Era la primavera del 1965 quando un giovane chimico, Gordon Moore, direttore del centro di ricerca e sviluppo della neonata Fairchild Semiconductor, veniva intervistato dalla rivista “Electronics Magazine”. Tra le tante domande, a Moore venne chiesto, come spesso capita a chi si occupa di tecnologia, di immaginare il futuro del settore industriale in cui operava, ovvero quello delle nuove tecnologie dei circuiti integrati. Sono quelle domande che, spesso, non si prendono sul serio o che permettono agli intervistati di sparare previsioni personali. Ma Moore prese la domanda molto sul serio (o forse aveva già la risposta pronta per studi che stava facendo), fatto sta che diede una risposta scientifica, dicendo che il numero dei transistor, delle resistenze e dei condensatori nei circuiti integrati (indice della potenza del circuito integrato) sarebbe duplicato ogni anno, mentre il costo sarebbe sceso nello stesso periodo del 50%. Moore revisionò la sua legge qualche anno dopo, ponendo gli step evolutivi ogni 18 mesi e non ogni anno, ma la sua previsione rimase una previsione di tipo lineare a derivata positiva per la potenza di calcolo e negativa per il costo. Quella che poteva sembrare solo una tra le tante visioni, lentamente divenne confermata dai numeri una vera e propria legge scientifica: ogni 18 mesi, i circuiti integrati (dal 1970 anche i microprocessori) che fossero americani, giapponesi o europei seguivano la legge del chimico americano. Per questo motivo nel tempo, cioè dal primo PC (1976) fino ad oggi (2017) i computer sono sempre più potenti e tendenzialmente costano sempre meno, a parità di segmento di mercato. Se si guarda il grafico è impressionante notare quanto poco sia lo scostamento per le performance di ogni microprocessore uscito sul mercato.
Con questa visone, nei primi anni Settanta, Moore lasciò l’azienda in cui lavorava e fu tra i fondatori dell’Intel, azienda che come sappiamo ha prosperato e prospera nel mercato dei circuiti integrati e dei microprocessori. In fondo Moore, da chimico, aveva capito che i transistor (mattoni base dell’informatica), sfruttando le proprietà del silicio, potevano essere prodotti sempre con dimensioni dimezzate rispetto alla generazione precedente. Questo permetteva di farne stare il doppio nella stessa dimensione, aumentando le performance dei vari circuiti proposti sul mercato ogni 18 mesi. La miniaturizzazione era il tema centrale della sua politica di sviluppo industriale. Ecco, siamo arrivati al punto e alla conclusione della fortuna di questa storica legge. Ogni generazione le dimensioni dei transistor, rimpicciolendosi, si avvicinano a un limite invalicabile. E così, di decennio in decennio, abbiamo raggiunto la meta oltre la quale nessun discorso lineare è più possibile: dieci alla meno tre (millimetri), dieci alla meno 6 (micrometri), dieci alla meno nove (nanometri). Oggi i singoli transistor dentro ai circuiti integrati in silicio hanno le dimensioni dei nanometri, dimensione sotto la quale i fenomeni che governano la fisica della materia passano da un comportamento classico e lineare ad uno quantistico e probabilistico. Fine dei giochi, fine della legge di Moore.

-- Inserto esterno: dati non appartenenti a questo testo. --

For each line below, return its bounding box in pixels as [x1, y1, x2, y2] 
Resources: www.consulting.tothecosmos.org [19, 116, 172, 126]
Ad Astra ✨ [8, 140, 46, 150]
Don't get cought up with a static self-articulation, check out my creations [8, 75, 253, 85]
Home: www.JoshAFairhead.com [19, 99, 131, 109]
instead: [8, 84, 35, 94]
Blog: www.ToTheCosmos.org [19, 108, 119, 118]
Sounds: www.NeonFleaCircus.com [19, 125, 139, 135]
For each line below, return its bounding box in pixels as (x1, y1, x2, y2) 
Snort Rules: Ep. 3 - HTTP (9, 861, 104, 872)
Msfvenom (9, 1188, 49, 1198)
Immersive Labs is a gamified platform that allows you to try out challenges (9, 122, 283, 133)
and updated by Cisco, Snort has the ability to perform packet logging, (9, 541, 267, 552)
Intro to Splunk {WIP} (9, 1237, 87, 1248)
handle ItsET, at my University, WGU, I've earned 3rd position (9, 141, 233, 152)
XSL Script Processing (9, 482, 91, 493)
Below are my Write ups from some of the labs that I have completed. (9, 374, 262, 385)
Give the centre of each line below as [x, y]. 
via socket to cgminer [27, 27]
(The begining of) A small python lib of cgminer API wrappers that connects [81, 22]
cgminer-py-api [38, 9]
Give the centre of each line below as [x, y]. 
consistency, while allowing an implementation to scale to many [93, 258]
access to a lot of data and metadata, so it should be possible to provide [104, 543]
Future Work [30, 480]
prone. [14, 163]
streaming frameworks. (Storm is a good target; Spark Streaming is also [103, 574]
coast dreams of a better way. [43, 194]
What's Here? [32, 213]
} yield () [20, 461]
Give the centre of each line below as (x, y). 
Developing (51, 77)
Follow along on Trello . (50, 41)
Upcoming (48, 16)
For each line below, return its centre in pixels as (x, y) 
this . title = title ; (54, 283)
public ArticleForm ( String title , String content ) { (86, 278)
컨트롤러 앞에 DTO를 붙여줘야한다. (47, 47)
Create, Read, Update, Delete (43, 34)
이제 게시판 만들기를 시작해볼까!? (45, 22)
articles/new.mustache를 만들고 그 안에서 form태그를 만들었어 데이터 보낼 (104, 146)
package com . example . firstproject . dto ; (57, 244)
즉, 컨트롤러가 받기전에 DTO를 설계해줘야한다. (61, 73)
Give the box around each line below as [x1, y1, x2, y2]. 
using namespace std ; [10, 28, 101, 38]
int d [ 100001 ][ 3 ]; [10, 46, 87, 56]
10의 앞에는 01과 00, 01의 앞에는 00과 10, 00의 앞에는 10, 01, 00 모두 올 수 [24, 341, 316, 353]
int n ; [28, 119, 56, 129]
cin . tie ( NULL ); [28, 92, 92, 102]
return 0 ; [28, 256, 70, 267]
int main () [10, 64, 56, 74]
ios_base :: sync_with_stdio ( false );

So what? Sicuramente l’informatica non potrà fermare la sua corsa, ma è certo che non potrà più basare il suo modello di business e di sostenibilità sulla linearità della legge di Moore. Le strade oggi sono due e a grandi linee possono essere riassunte così: dirigere lo sguardo verso il mondo cloud e il calcolo parallelo, delegando la potenza di calcolo a più microprocessori non presenti nel device che teniamo tra le mani, oppure, gettarsi nel mondo complesso ma affascinante della meccanica quantistica e iniziare a costruire i così detti computer quantistici. Scelte difficile per le quali servirebbe un nuovo Gordon Moore in grado di indicarci la strada.